• [What needs to be done]: Below are some records. Output the lines from the first one through the line that holds "представители фирмы перечислялись", exactly as written, with no pictures.

• [Dataset excerpts]:

§

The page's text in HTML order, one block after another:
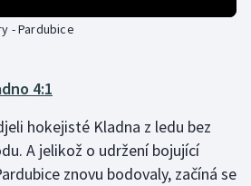
- Pardubice
4:1
hokejisté Kladna z ledu bez
A jelikož o udržení bojující
znovu bodovaly, začíná se
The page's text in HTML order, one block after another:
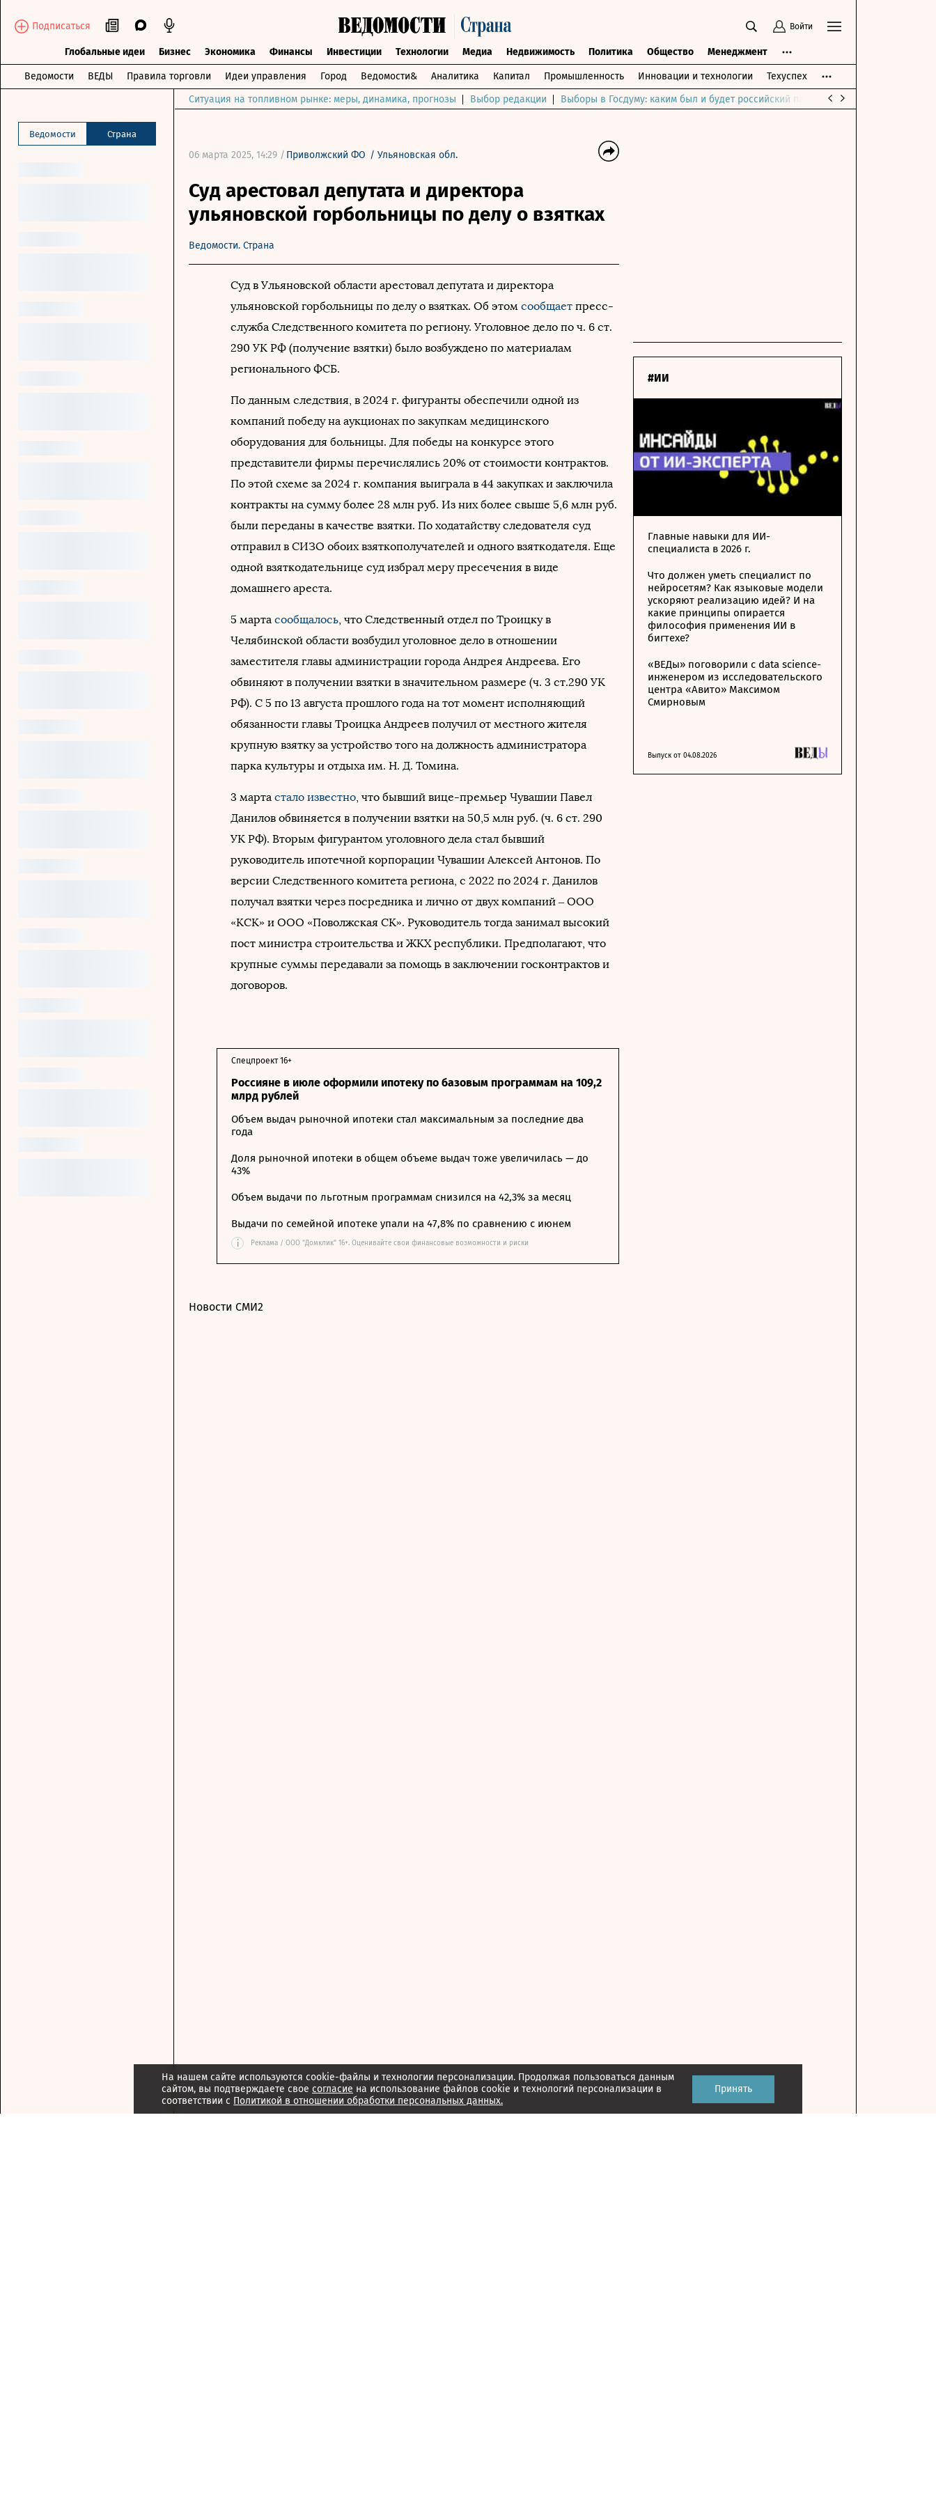
На нашем сайте используются cookie-файлы и технологии персонализации. Продолжая пользоваться данным
сайтом, вы подтверждаете свое согласие на использование файлов cookie и технологий персонализации в
соответствии с Политикой в отношении обработки персональных данных.
Принять
Подписаться Войти
Глобальные идеи Бизнес Экономика Финансы Инвестиции Технологии Медиа Недвижимость Политика Общество Менеджмент
Ведомости ВЕДЫ Правила торговли Идеи управления Город Ведомости& Аналитика Капитал Промышленность Инновации и технологии Техуспех
Ведомости Страна
Ситуация на топливном рынке: меры, динамика, прогнозы Выбор редакции Выборы в Госдуму: каким был и будет российский парламент
06 марта 2025, 14:29 / Приволжский ФО / Ульяновская обл.
Суд арестовал депутата и директора
ульяновской горбольницы по делу о взятках
Ведомости. Страна
Суд в Ульяновской области арестовал депутата и директора
ульяновской горбольницы по делу о взятках. Об этом сообщает пресс-
служба Следственного комитета по региону. Уголовное дело по ч. 6 ст.
290 УК РФ (получение взятки) было возбуждено по материалам
регионального ФСБ.
По данным следствия, в 2024 г. фигуранты обеспечили одной из
компаний победу на аукционах по закупкам медицинского
оборудования для больницы. Для победы на конкурсе этого
представители фирмы перечислялись 20% от стоимости контрактов.
По этой схеме за 2024 г. компания выиграла в 44 закупках и заключила
контракты на сумму более 28 млн руб. Из них более свыше 5,6 млн руб.
были переданы в качестве взятки. По ходатайству следователя суд
отправил в СИЗО обоих взяткополучателей и одного взяткодателя. Еще
одной взяткодательнице суд избрал меру пресечения в виде
домашнего ареста.
5 марта сообщалось, что Следственный отдел по Троицку в
Челябинской области возбудил уголовное дело в отношении
заместителя главы администрации города Андрея Андреева. Его
обвиняют в получении взятки в значительном размере (ч. 3 ст.290 УК
РФ). С 5 по 13 августа прошлого года на тот момент исполняющий
обязанности главы Троицка Андреев получил от местного жителя
крупную взятку за устройство того на должность администратора
парка культуры и отдыха им. Н. Д. Томина.
3 марта стало известно, что бывший вице-премьер Чувашии Павел
Данилов обвиняется в получении взятки на 50,5 млн руб. (ч. 6 ст. 290
УК РФ). Вторым фигурантом уголовного дела стал бывший
руководитель ипотечной корпорации Чувашии Алексей Антонов. По
версии Следственного комитета региона, с 2022 по 2024 г. Данилов
получал взятки через посредника и лично от двух компаний – ООО
«КСК» и ООО «Поволжская СК». Руководитель тогда занимал высокий
пост министра строительства и ЖКХ республики. Предполагают, что
крупные суммы передавали за помощь в заключении госконтрактов и
договоров.
Россияне в июле оформили ипотеку по базовым программам на 109,2
млрд рублей
Спецпроект 16+
Объем выдач рыночной ипотеки стал максимальным за последние два
года
Доля рыночной ипотеки в общем объеме выдач тоже увеличилась — до
43%
Объем выдачи по льготным программам снизился на 42,3% за месяц
Выдачи по семейной ипотеке упали на 47,8% по сравнению с июнем
i Реклама / ООО "Домклик" 16+. Оценивайте свои финансовые возможности и риски
#ИИ
Главные навыки для ИИ-
специалиста в 2026 г.
Что должен уметь специалист по
нейросетям? Как языковые модели
ускоряют реализацию идей? И на
какие принципы опирается
философия применения ИИ в
бигтехе?
«ВЕДы» поговорили с data science-
инженером из исследовательского
центра «Авито» Максимом
Смирновым
Выпуск от 04.08.2026
Новости СМИ2

§

• [Answer to this exercise]:
The page's text in HTML order, one block after another:
- Pardubice
4:1
hokejisté Kladna z ledu bez
A jelikož o udržení bojující
znovu bodovaly, začíná se
The page's text in HTML order, one block after another:
На нашем сайте используются cookie-файлы и технологии персонализации. Продолжая пользоваться данным
сайтом, вы подтверждаете свое согласие на использование файлов cookie и технологий персонализации в
соответствии с Политикой в отношении обработки персональных данных.
Принять
Подписаться Войти
Глобальные идеи Бизнес Экономика Финансы Инвестиции Технологии Медиа Недвижимость Политика Общество Менеджмент
Ведомости ВЕДЫ Правила торговли Идеи управления Город Ведомости& Аналитика Капитал Промышленность Инновации и технологии Техуспех
Ведомости Страна
Ситуация на топливном рынке: меры, динамика, прогнозы Выбор редакции Выборы в Госдуму: каким был и будет российский парламент
06 марта 2025, 14:29 / Приволжский ФО / Ульяновская обл.
Суд арестовал депутата и директора
ульяновской горбольницы по делу о взятках
Ведомости. Страна
Суд в Ульяновской области арестовал депутата и директора
ульяновской горбольницы по делу о взятках. Об этом сообщает пресс-
служба Следственного комитета по региону. Уголовное дело по ч. 6 ст.
290 УК РФ (получение взятки) было возбуждено по материалам
регионального ФСБ.
По данным следствия, в 2024 г. фигуранты обеспечили одной из
компаний победу на аукционах по закупкам медицинского
оборудования для больницы. Для победы на конкурсе этого
представители фирмы перечислялись 20% от стоимости контрактов.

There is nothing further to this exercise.